The Pipeline Executions list page experienced intermittent 500 errors

Incident Report for Harness

Postmortem

Summary

On January 26, 2026, the Pipeline service in the production environment (Prod2) experienced intermittent failures affecting certain pipeline-related views. The issue was triggered by elevated memory usage in a subset of service instances, which caused specific API requests to fail. The issue was identified quickly through automated monitoring and resolved the same day. 

Impact

During the incident window, some customers may have experienced:

  • Intermittent failures when loading the Execution List or Execution Details pages.
  • Occasional issues accessing Retry History.
  • Rare intermittent failures loading the Pipeline List page.

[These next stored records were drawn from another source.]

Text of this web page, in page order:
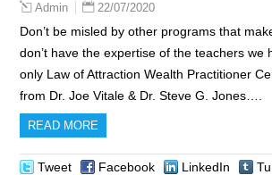
Admin 22/07/2020
Don’t be misled by other programs that
don’t have the expertise of the teachers we
only Law of Attraction Wealth Practitioner
from Dr. Joe Vitale & Dr. Steve G. Jones….
READ MORE
Tweet Facebook LinkedIn

The issue did not impact pipeline execution itself. Pipelines continued to run successfully, and there was no data loss. The impact was limited to UI/API visibility of execution metadata for a subset of requests.

Root Cause

The issue was caused by memory pressure for certain heaving backend operations triggered.

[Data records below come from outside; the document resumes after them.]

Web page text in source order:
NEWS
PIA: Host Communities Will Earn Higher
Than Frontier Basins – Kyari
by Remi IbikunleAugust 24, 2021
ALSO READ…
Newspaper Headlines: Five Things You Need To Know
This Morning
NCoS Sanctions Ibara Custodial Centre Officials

Because the affected instances were not fully unhealthy and continued responding to basic health checks, automated readiness checks did not trigger a restart. As a result, the impacted instances remained in a partially degraded state until manual mitigation was performed.

Mitigation

Immediate mitigation steps included:

  • Performing a rolling restart of the affected service instances, which restored normal operation.
  • Enabling configuration to automatically terminate service instances upon OutOfMemoryError, ensuring degraded instances do not remain in a bad state.

Service functionality was fully restored shortly after mitigation was applied.

Action Items

To reduce the risk of recurrence and improve early detection, the following actions are being implemented:

  • Enforce automatic JVM termination on OutOfMemoryError to ensure faster self-recovery.
  • Implement enhanced and granular monitoring and alerting for application-level heap memory utilization.
  • Improve health check logic to better detect partially degraded service states.
Posted Feb 10, 2026 - 23:01 PST

Resolved

This incident has been resolved
Posted Jan 26, 2026 - 14:13 PST

Monitoring

A fix has been implemented and we are monitoring the results.
Posted Jan 26, 2026 - 13:55 PST

Investigating

The pipeline executions themselves were not impacted. This was a UI issue.
Posted Jan 26, 2026 - 13:20 PST
This incident affected: Prod 2 (Continuous Delivery - Next Generation (CDNG), Continuous Integration Enterprise(CIE) - Self Hosted Runners, Continuous Integration Enterprise(CIE) - Mac Cloud Builds, Continuous Integration Enterprise(CIE) - Windows Cloud Builds, Continuous Integration Enterprise(CIE) - Linux Cloud Builds, Security Testing Orchestration (STO)).